I doubt that the 'authorites' will have anything to do with it. If this stay on hunting is to work it will be coming from within the communities themselves.


----------



## junglepython2 (Sep 16, 2011)

By central qld do they mean central coastal qld?


----------



## wokka (Sep 16, 2011)

If the problem is reduced seagrass due to recent floods, shouldn't their be plenty of seagrass to go around given the reduced Dugong numbers?


----------



## Enlil (Oct 13, 2011)

Obviously none of you have taken into account native culture. It is known that in their culture elders are not questioned and most would obey their derrection. A breakdown of their culture is related to long term government interference, poverty ect. And they properly have a better understanding of what is going on in their waters than most on this forum.


----------



## Waterrat (Oct 13, 2011)

We, or at least some of us have Enlil. 
The thing is, the world has changed and everybody, including the Aboriginies were affected in some ways. Hunting is an old tradition for many peoples, not only natives. My grandfather was a hunter but there is no way I could follow in his footsteps - I would end up in jail.
The aboriginal people need to realise that they can't have the best of both worlds and that some of their traditional customs, namely hunting needs to be curtailed. It's time we all pull the same rope otherwise there will be nothing (wildlife) left for anyone. What's the point having National Parks, marine and terrestrial, that are open to traditional hunting?


----------



## waruikazi (Oct 13, 2011)

Waterrat said:


> We, or at least some of us have Enlil.
> The thing is, the world has changed and everybody, including the Aboriginies were affected in some ways. Hunting is an old tradition for many peoples, not only natives. My grandfather was a hunter but there is no way I could follow in his footsteps - I would end up in jail.
> *The aboriginal people need to realise that they can't have the best of both worlds and that some of their traditional customs, namely hunting needs to be curtailed.* It's time we all pull the same rope otherwise there will be nothing (wildlife) left for anyone. What's the point having National Parks, marine and terrestrial, that are open to traditional hunting?



Why not?

I'm not Indigenous, but i still hunt native animals (legally) for food.


----------



## kawasakirider (Oct 13, 2011)

waruikazi said:


> Why not?



If they can have the best of both worlds, why can't everyone go out and hunt Dugongs?


----------



## waruikazi (Oct 13, 2011)

kawasakirider said:


> If they can have the best of both worlds, why can't everyone go out and hunt Dugongs?



As facetious as your question is i almost agree with the point it is trying to make. I do think that everyone should be treated the same way, if it is sustainably done i don't see a reason a good reason why everyone shouldn't be allowed to harvest any animal.


----------



## Waterrat (Oct 13, 2011)

Gordo, you and the natives are not dependent on this foot source. You both have access to supermarket. You and they do it for fun, they do it under the name "cultural tradition", which you can't claim. It's a fickle world we're living in.


----------



## kawasakirider (Oct 13, 2011)

waruikazi said:


> As facetious as your question is i almost agree with the point it is trying to make. I do think that everyone should be treated the same way, if it is sustainably done i don't see a reason a good reason why everyone shouldn't be allowed to harvest any animal.
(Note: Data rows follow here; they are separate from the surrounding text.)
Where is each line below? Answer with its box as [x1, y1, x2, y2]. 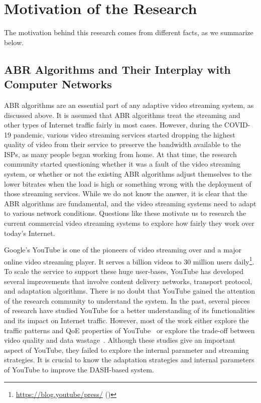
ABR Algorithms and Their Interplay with [4, 61, 231, 77]
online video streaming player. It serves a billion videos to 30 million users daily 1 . [4, 254, 254, 266]
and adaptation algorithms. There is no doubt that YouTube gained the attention [4, 286, 255, 296]
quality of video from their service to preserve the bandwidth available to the [4, 139, 241, 150]
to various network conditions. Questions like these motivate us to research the [4, 208, 246, 218]
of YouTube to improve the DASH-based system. [4, 364, 154, 374]
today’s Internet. [4, 227, 55, 238]
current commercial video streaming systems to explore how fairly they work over [4, 218, 254, 228]
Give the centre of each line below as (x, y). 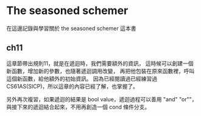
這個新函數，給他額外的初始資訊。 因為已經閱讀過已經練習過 (82, 78)
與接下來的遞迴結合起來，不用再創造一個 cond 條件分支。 (78, 107)
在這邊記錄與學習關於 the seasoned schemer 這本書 (71, 28)
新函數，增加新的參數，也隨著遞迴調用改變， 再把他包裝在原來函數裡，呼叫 (100, 71)
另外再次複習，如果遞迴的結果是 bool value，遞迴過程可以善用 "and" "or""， (102, 99)
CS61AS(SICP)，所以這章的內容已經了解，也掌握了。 (72, 86)
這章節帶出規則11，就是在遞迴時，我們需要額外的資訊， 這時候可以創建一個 (100, 63)
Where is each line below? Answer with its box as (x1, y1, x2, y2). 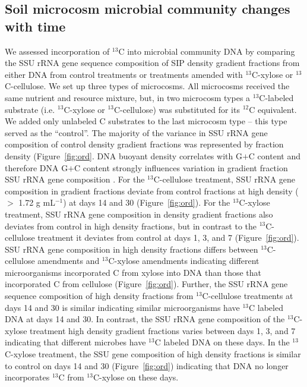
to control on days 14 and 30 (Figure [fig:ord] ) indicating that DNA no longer (5, 359, 289, 372)
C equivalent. (249, 103, 297, 115)
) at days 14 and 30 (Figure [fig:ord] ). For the (63, 196, 230, 209)
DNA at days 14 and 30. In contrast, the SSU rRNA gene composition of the (5, 313, 285, 325)
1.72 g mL (18, 196, 55, 209)
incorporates (5, 371, 50, 383)
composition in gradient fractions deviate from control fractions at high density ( (5, 184, 299, 197)
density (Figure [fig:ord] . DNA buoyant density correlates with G (5, 149, 242, 162)
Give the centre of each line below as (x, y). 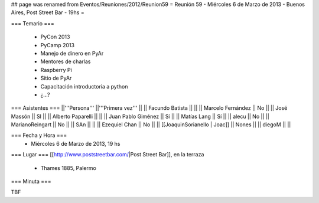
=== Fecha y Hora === (39, 135)
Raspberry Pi (56, 70)
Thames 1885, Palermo (69, 168)
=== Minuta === (31, 181)
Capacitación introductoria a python (84, 86)
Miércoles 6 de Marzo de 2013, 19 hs (76, 143)
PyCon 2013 (55, 37)
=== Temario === (32, 23)
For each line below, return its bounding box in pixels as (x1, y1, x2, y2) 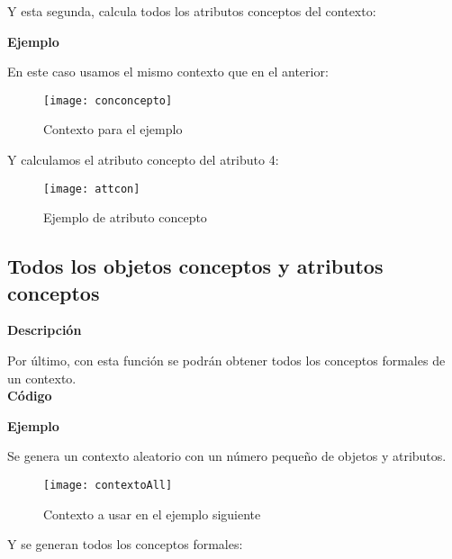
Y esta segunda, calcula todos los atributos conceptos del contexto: (7, 2, 376, 20)
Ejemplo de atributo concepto (43, 208, 207, 227)
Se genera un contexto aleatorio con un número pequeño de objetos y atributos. (7, 446, 447, 465)
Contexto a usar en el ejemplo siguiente (43, 504, 261, 523)
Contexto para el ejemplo (43, 120, 183, 139)
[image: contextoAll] (43, 479, 173, 492)
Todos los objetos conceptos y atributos (7, 252, 384, 280)
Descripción (7, 320, 82, 339)
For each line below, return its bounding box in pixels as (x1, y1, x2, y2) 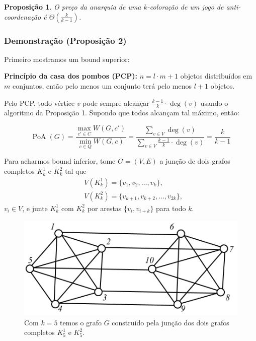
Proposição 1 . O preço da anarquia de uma (4, 2, 141, 12)
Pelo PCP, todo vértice (4, 97, 75, 108)
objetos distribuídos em (180, 71, 252, 81)
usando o (200, 97, 228, 108)
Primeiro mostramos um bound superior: (4, 53, 130, 64)
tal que (65, 166, 87, 176)
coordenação (4, 11, 41, 22)
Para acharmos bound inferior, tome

I wasn't trying to be a smart***, it was a genuine question. We actually see eye to eye on something. My only gripe with the way Aborigines are treated, is that they do have the best of both worlds (if they want it), and I don't see why no one else can.


----------



## SperO (Oct 13, 2011)

I work in a lot of remote communities and elders just don't have the pull they used to. But then back in the day if you misbehaved punishments were often a spear through the leg, sometimes for more severe offenses through the achilles heel. Thats a limp for life if it didn't get infected. A lot more than six months jail with option for parole in 2 months.

I have no problem with traditional people still being allowed to hunt even if we aren't. As long as they hunt traditionally. Most indigenous people are using guns which is just not fair. To shoot a turtle is hardly "traditional"

Canada has the same problem with Native American's being allowed to shoot bears even if its a reserve. Honestly if you want to go kill an endangered bear then you do it the old way with a spear and good old fashioned footwork.


----------



## waruikazi (Oct 13, 2011)

I know the reasons different people hunt for their food. I do it for food and fun. Indigenous people would likely do it for the same reasons and also to keep that aspect of their culture alive. There is actually a whole lot more to traditional hunting than just killing and eating an animal. I don't have any problems with this at all so long as it is sustainable. 

I know we aren't dependant on these food sources. Same as we aren't dependant on fish, but we still eat it (and the vast majority is wild caught). There is nothing wrong with hunting for food, be it traditional or non traditional, as long as it is sustainable. 



Waterrat said:


> Gordo, you and the natives are not dependent on this foot source. You both have access to supermarket. You and they do it for fun, they do it under the name "cultural tradition", which you can't claim. It's a fickle world we're living in.


----------



## waruikazi (Oct 13, 2011)

ANd i'll just make the point that i've made lots of times in other threads on this topic. 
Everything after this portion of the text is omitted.